DOWNIEVILLE, Calif. — A woman found dead last year in a mountain community was the victim of the first documented fatal black bear attack on a human in California, authorities said.

The death occurred in Downieville, a tiny town in the Sierra Nevada, two hours northeast of the state capital, Sacramento TV station KCRA reported Wednesday.

On Nov. 8, Sierra County sheriff’s deputies checking on the welfare of a resident who hadn’t been seen for a few days found a broken door and bear scat on the porch, Sheriff Mike Fisher told the station. Inside were the remains of Patrice Miller, 71.

“It appeared that the bear had probably been there several days and had been feeding on the remains,” Fisher said.

It was initially believed that Miller died before the arrival of the bear and that it may have been drawn by the scent.

Meanwhile, there were many reports from concerned citizens about a bear repeatedly returning to the house.
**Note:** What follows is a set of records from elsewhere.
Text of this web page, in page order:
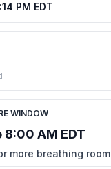
PM EDT
WINDOW
AM EDT
more breathing room
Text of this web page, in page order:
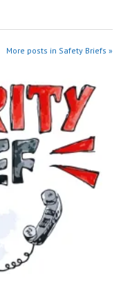
More posts in Safety Briefs »
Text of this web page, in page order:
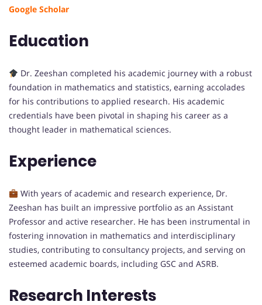
Google Scholar
Education
Dr. Zeeshan completed his academic journey with a robust
foundation in mathematics and statistics, earning accolades
for his contributions to applied research. His academic
credentials have been pivotal in shaping his career as a
thought leader in mathematical sciences.
Experience
With years of academic and research experience, Dr.
Zeeshan has built an impressive portfolio as an Assistant
Professor and active researcher. He has been instrumental in
fostering innovation in mathematics and interdisciplinary
studies, contributing to consultancy projects, and serving on
esteemed academic boards, including GSC and ASRB.
Research Interests
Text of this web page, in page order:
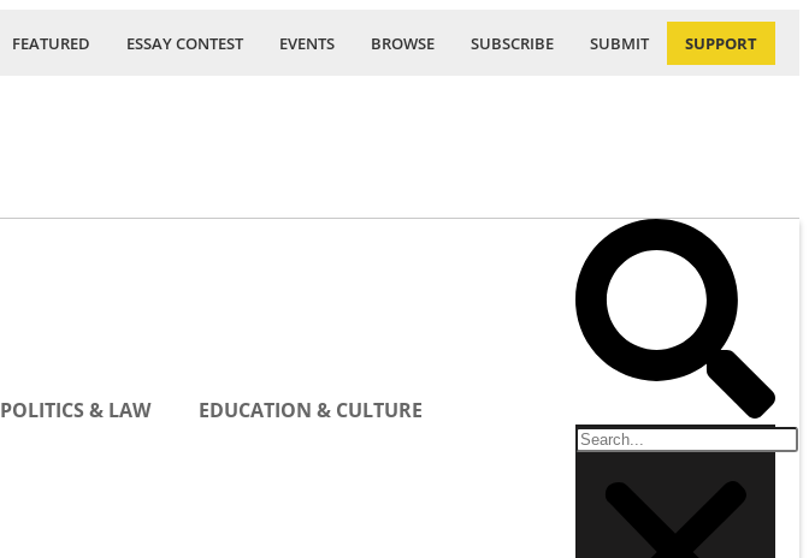
FEATURED ESSAY CONTEST EVENTS BROWSE SUBSCRIBE SUBMIT SUPPORT
POLITICS & LAW EDUCATION & CULTURE
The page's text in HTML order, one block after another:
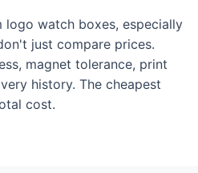
watch boxes, especially
just compare prices.
magnet tolerance, print
history. The cheapest
cost.
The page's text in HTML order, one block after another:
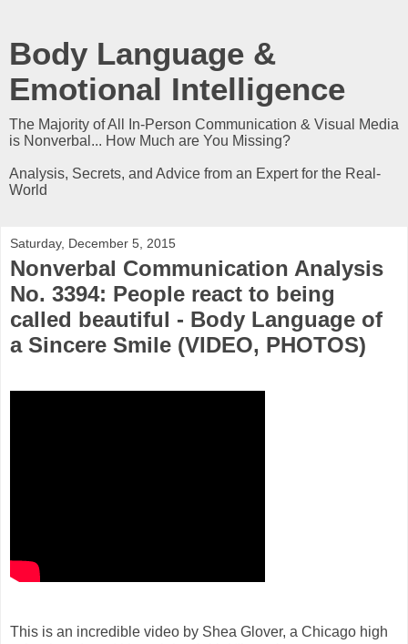
Body Language &
Emotional Intelligence
The Majority of All In-Person Communication & Visual Media
is Nonverbal... How Much are You Missing?
Analysis, Secrets, and Advice from an Expert for the Real-
World
Saturday, December 5, 2015
Nonverbal Communication Analysis
No. 3394: People react to being
called beautiful - Body Language of
a Sincere Smile (VIDEO, PHOTOS)
This is an incredible video by Shea Glover, a Chicago high
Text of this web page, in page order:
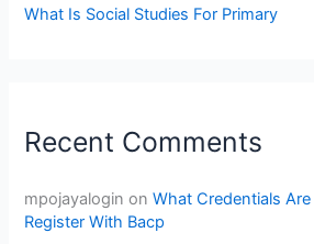
What Is Social Studies For Primary
Recent Comments
mpojayalogin onWhat Credentials
Register With Bacp
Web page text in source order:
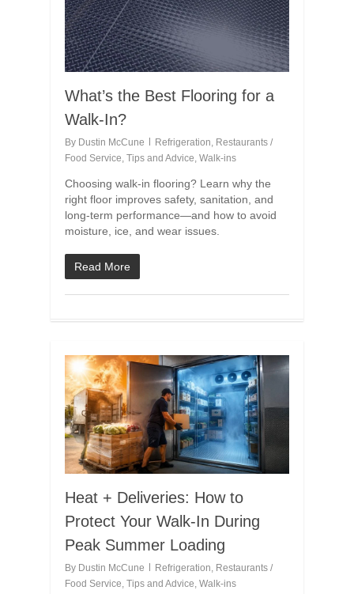
What’s the Best Flooring for a
Walk-In?
By Dustin McCune Refrigeration, Restaurants /
Food Service, Tips and Advice, Walk-ins
Choosing walk-in flooring? Learn why the
right floor improves safety, sanitation, and
long-term performance—and how to avoid
moisture, ice, and wear issues.
Read More
Heat + Deliveries: How to
Protect Your Walk-In During
Peak Summer Loading
By Dustin McCune Refrigeration Restaurants /
Food Service Tips and Advice Walk-ins
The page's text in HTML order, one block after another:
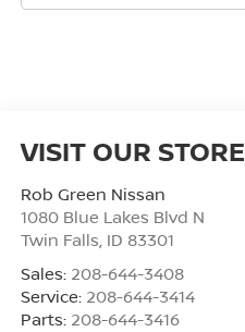
VISIT OUR STORE
Rob Green Nissan
1080 Blue Lakes Blvd N
Twin Falls, ID 83301
Sales: 208-644-3408
Service: 208-644-3414
Parts: 208-644-3416
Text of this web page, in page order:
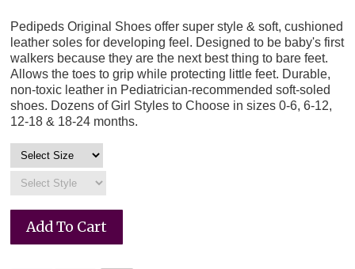
Pedipeds Original Shoes offer super style & soft, cushioned
leather soles for developing feel. Designed to be baby's first
walkers because they are the next best thing to bare feet.
Allows the toes to grip while protecting little feet. Durable,
non-toxic leather in Pediatrician-recommended soft-soled
shoes. Dozens of Girl Styles to Choose in sizes 0-6, 6-12,
12-18 & 18-24 months.
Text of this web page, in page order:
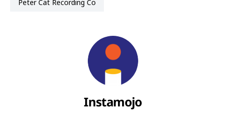
Peter Cat Recording Co
Instamojo
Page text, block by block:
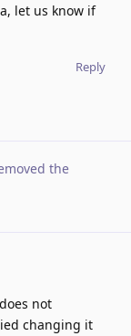
let us know if
Reply
the
not
changing it
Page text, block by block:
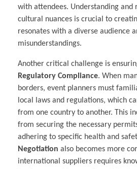
with attendees. Understanding and
cultural nuances is crucial to
resonates with a diverse audience
misunderstandings.
Another critical challenge is
Regulatory Compliance. When
borders, event planners must
local laws and regulations, which
from one country to another. This
from securing the necessary
adhering to specific health and
Negotiation also becomes more
international suppliers requires
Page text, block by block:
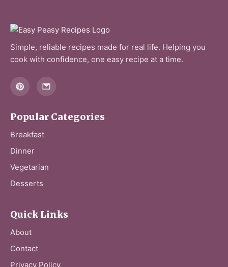
Simple, reliable recipes made for real life. Helping you
cook with confidence, one easy recipe at a time.
Popular Categories
Breakfast
Dinner
Vegetarian
Desserts
Quick Links
About
Contact
Privacy Policy
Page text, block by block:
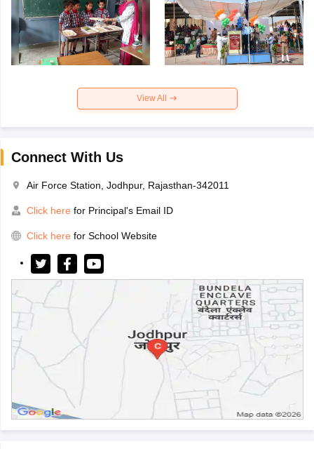
View All
Connect With Us
Air Force Station, Jodhpur, Rajasthan-342011
Click here for Principal's Email ID
Click here for School Website
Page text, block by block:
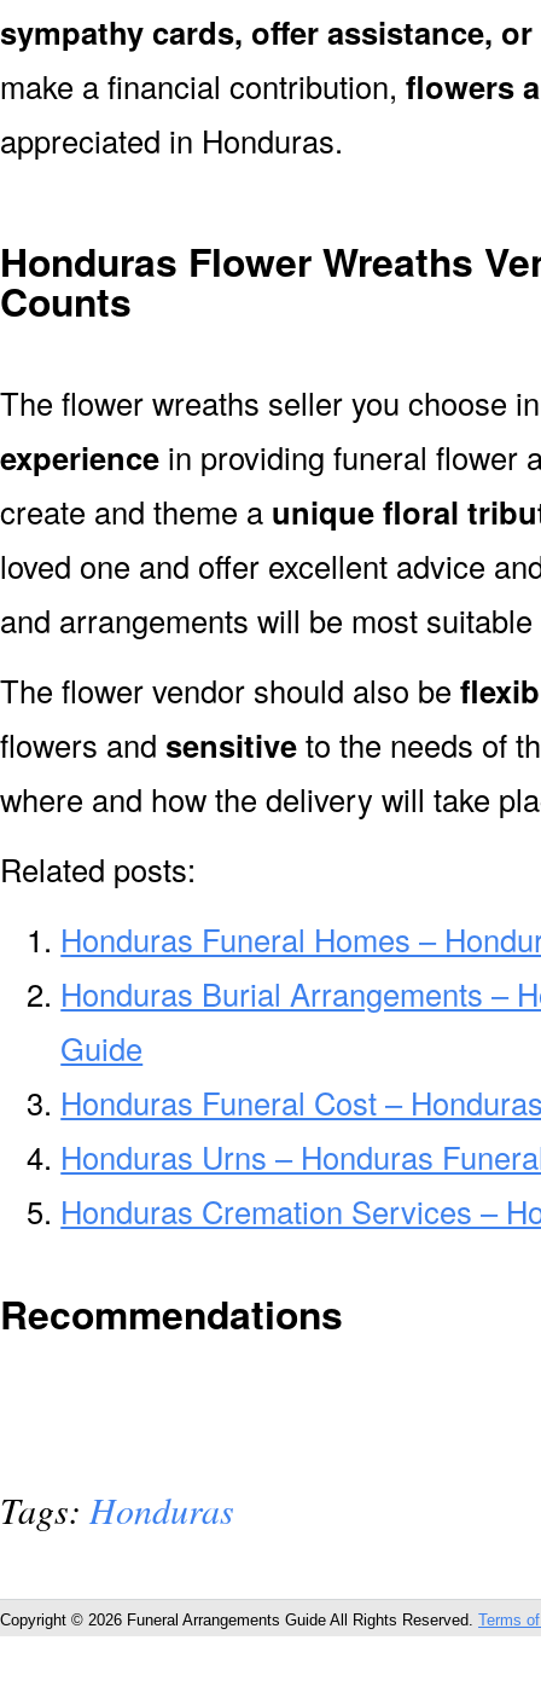
sympathy cards, offer assistance,
make a financial contribution, flowers
appreciated in Honduras.
Honduras Flower Wreaths
Counts
The flower wreaths seller you choose
experience in providing funeral flower
create and theme a unique floral
loved one and offer excellent advice
and arrangements will be most
The flower vendor should also be
flowers and sensitiveto the needs of
where and how the delivery will take
Related posts:
Honduras Funeral Homes –
Honduras Burial Arrangements –
Guide
Honduras Funeral Cost –
Honduras Urns – Honduras
Honduras Cremation Services –
Recommendations
Tags: Honduras
Copyright © 2026 Funeral Arrangements Guide All Rights Reserved. Terms
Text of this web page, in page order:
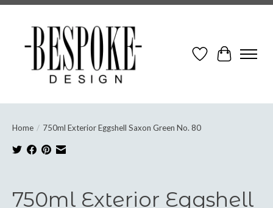
Wish ListCart
Home / 750ml Exterior Eggshell Saxon Green No. 80
750ml Exterior Eggshell
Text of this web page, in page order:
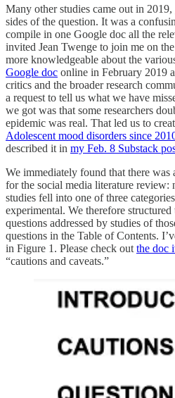
Many other studies came out in
sides of the question. It was a
compile in one Google doc all the
invited Jean Twenge to join me on
more knowledgeable about the
Google doc online in February 2019
critics and the broader research
a request to tell us what we have
we got was that some researchers
epidemic was real. That led us to
Adolescent mood disorders since
described it in my Feb. 8 Substack
We immediately found that there was
for the social media literature review:
studies fell into one of three
experimental. We therefore
questions addressed by studies of
questions in the Table of Contents.
in Figure 1. Please check out the doc
“cautions and caveats.”
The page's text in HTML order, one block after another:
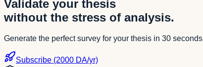
Validate your thesis
without the stress of analysis.
Generate the perfect survey for your thesis in 30
Subscribe (2000 DA/yr)
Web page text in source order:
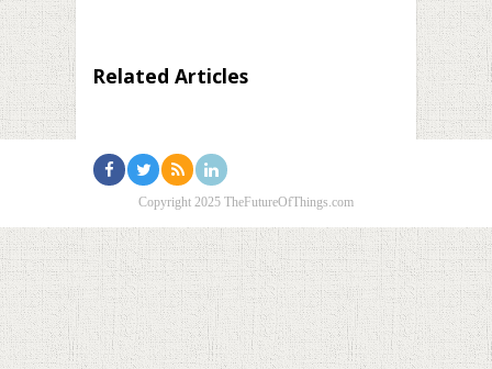
Related Articles
Copyright 2025 TheFutureOfThings.com
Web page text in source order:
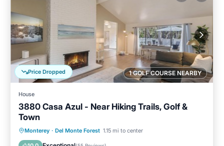
1 GOLF COURSE NEARBY
Price Dropped
House
3880 Casa Azul - Near Hiking Trails, Golf &
Town
Monterey · Del Monte Forest 1.15 mi to center
Oceanfront Parking
Ocean View
Balcony/Terrace
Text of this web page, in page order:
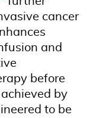
cancer
and
before
by
to be
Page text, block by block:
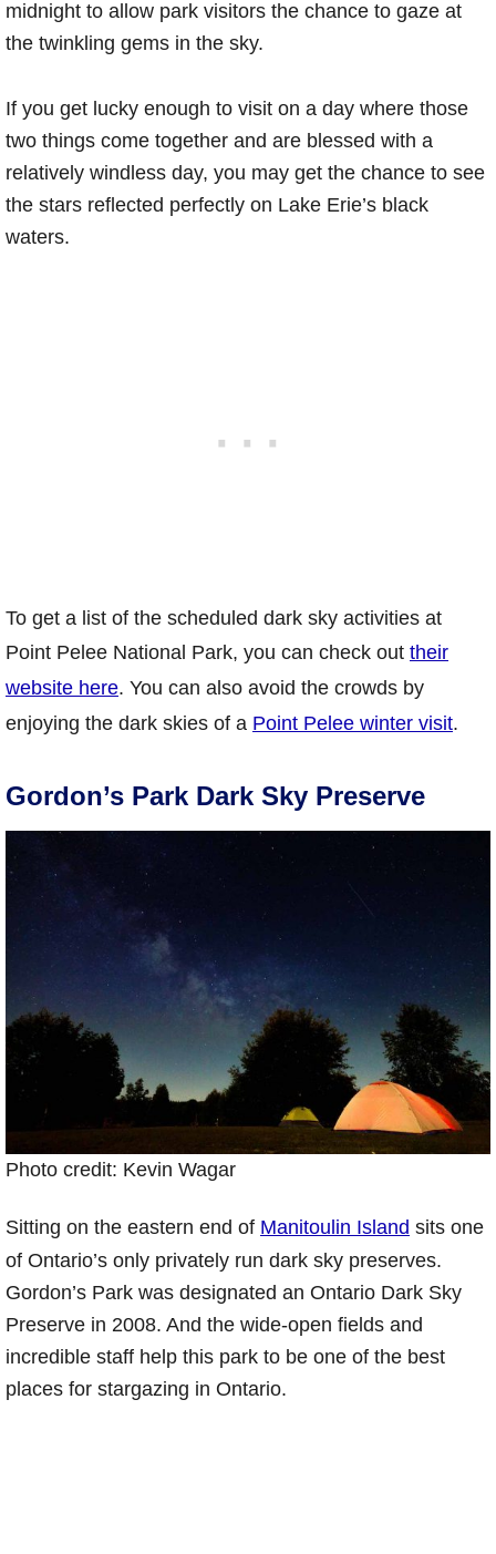
midnight to allow park visitors the chance to gaze at
the twinkling gems in the sky.
If you get lucky enough to visit on a day where those
two things come together and are blessed with a
relatively windless day, you may get the chance to see
the stars reflected perfectly on Lake Erie’s black
waters.
To get a list of the scheduled dark sky activities at
Point Pelee National Park, you can check out their
website here. You can also avoid the crowds by
enjoying the dark skies of a Point Pelee winter visit.
Gordon’s Park Dark Sky Preserve
Photo credit: Kevin Wagar
Sitting on the eastern end of Manitoulin Island sits one
of Ontario’s only privately run dark sky preserves.
Gordon’s Park was designated an Ontario Dark Sky
Preserve in 2008. And the wide-open fields and
incredible staff help this park to be one of the best
places for stargazing in Ontario.
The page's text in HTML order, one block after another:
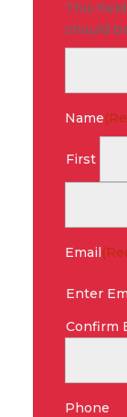
This
should
Name
First
Email
Enter
Confirm
Phone
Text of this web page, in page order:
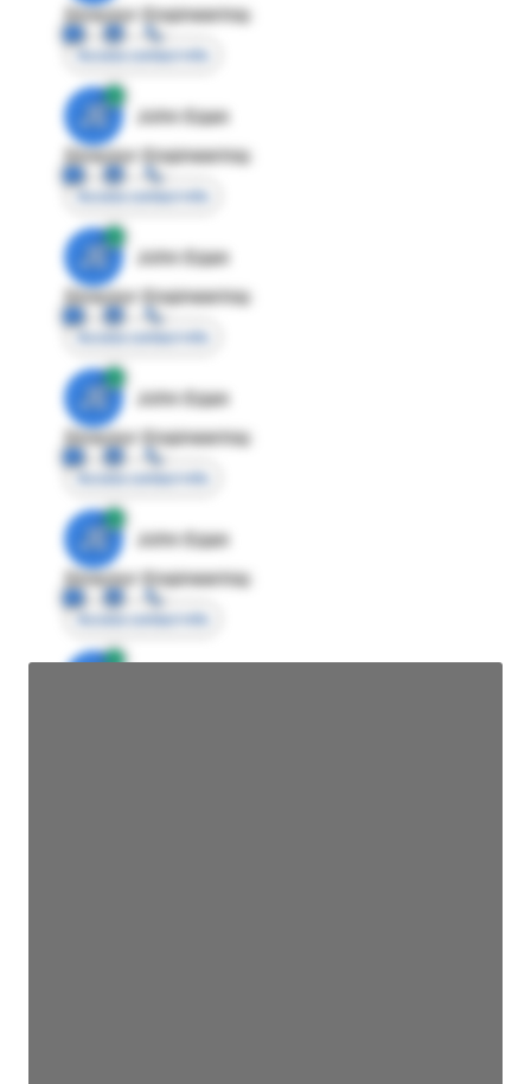
Director Engineering
Access contact info
JE
John Egan
Director Engineering
Access contact info
JE
John Egan
Director Engineering
Access contact info
JE
John Egan
Director Engineering
Access contact info
JE
John Egan
Director Engineering
Access contact info
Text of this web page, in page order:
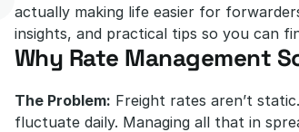
actually making life easier for
insights, and practical tips so you can
Why Rate Management
The Problem: Freight rates aren’t
fluctuate daily. Managing all that in
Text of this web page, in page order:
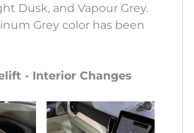
Dusk, and Vapour Grey.
Grey color has been
- Interior Changes
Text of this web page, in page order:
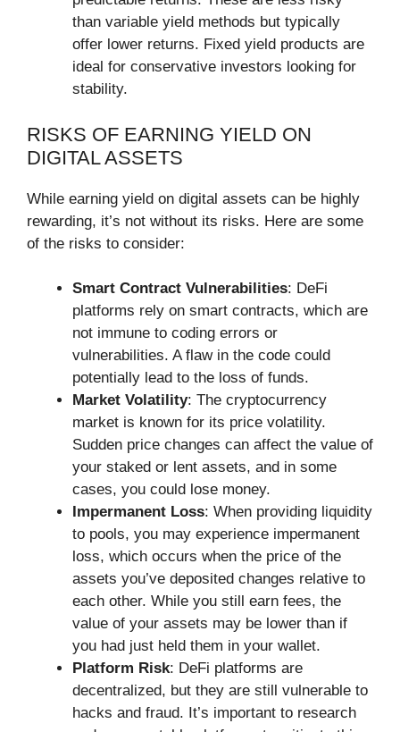
than variable yield methods but typically
offer lower returns. Fixed yield products are
ideal for conservative investors looking for
stability.
RISKS OF EARNING YIELD ON
DIGITAL ASSETS
While earning yield on digital assets can be highly
rewarding, it’s not without its risks. Here are some
of the risks to consider:
Smart Contract Vulnerabilities: DeFi
platforms rely on smart contracts, which are
not immune to coding errors or
vulnerabilities. A flaw in the code could
potentially lead to the loss of funds.
Market Volatility: The cryptocurrency
market is known for its price volatility.
Sudden price changes can affect the value of
your staked or lent assets, and in some
cases, you could lose money.
Impermanent Loss: When providing liquidity
to pools, you may experience impermanent
loss, which occurs when the price of the
assets you’ve deposited changes relative to
each other. While you still earn fees, the
value of your assets may be lower than if
you had just held them in your wallet.
Platform Risk: DeFi platforms are
decentralized, but they are still vulnerable to
hacks and fraud. It’s important to research
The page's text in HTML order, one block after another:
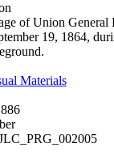
of Union General
19, 1864,
Materials(Opens
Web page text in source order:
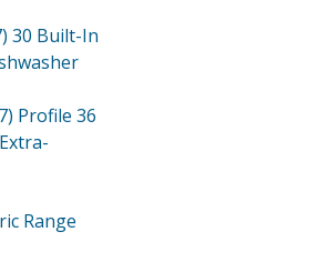
30 Built-In
Profile 36
Range
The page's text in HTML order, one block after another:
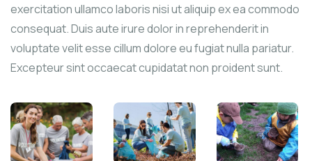
exercitation ullamco laboris nisi ut aliquip ex ea commodo
consequat. Duis aute irure dolor in reprehenderit in
voluptate velit esse cillum dolore eu fugiat nulla pariatur.
Excepteur sint occaecat cupidatat non proident sunt.
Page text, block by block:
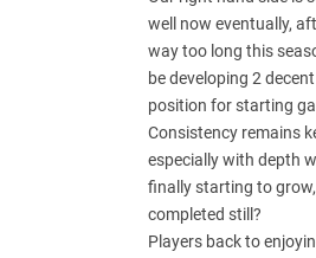
well now eventually,
way too long this
be developing 2
position for starting
Consistency remains
especially with depth
finally starting to
completed still?
Players back to
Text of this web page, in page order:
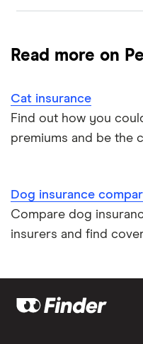
Read more on
Cat insurance
Find out how you
premiums and be the
Dog insurance
Compare dog
insurers and find
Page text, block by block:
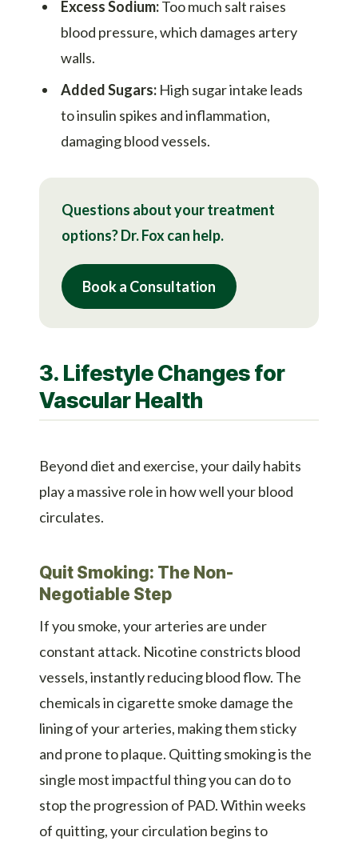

A state depredation permit was issued and a bear was trapped on the property and euthanized, according to Fisher.

Then came the findings of Miller’s autopsy, which were first reported by The Mountain Messenger, a local weekly newspaper.

“Patrice had passed away due to a bear mauling or a swipe and a bite to the neck area,” Fisher said.

The state Department of Fish and Wildlife confirmed that it was the first record of a deadly black bear attack on a human in the state.

“It’s a big deal,” said Steve Gonzalez, a department spokesperson. “That doesn’t happen in California. Normally a bear is going to stay away from you, a bear that hasn’t been normalized to human behavior.”

Investigators learned from Miller’s daughter that her mother had a constant problem with bears trying to get into her home, and that she had physically hit one.

Another bear then became a problem in Downieville and was euthanized after trying to break into a school gym, resulting in a significant decrease in bear activity, the sheriff said.

DNA tests confirmed that the first bear euthanized was responsible for killing Miller.

Bears breaking into homes or trash cans in search of food have become a problem in California — from Lake Tahoe in the Sierra down to the foothill suburbs of Los Angeles, where some have been known to raid refrigerators and take dips in backyard pools and hot tubs.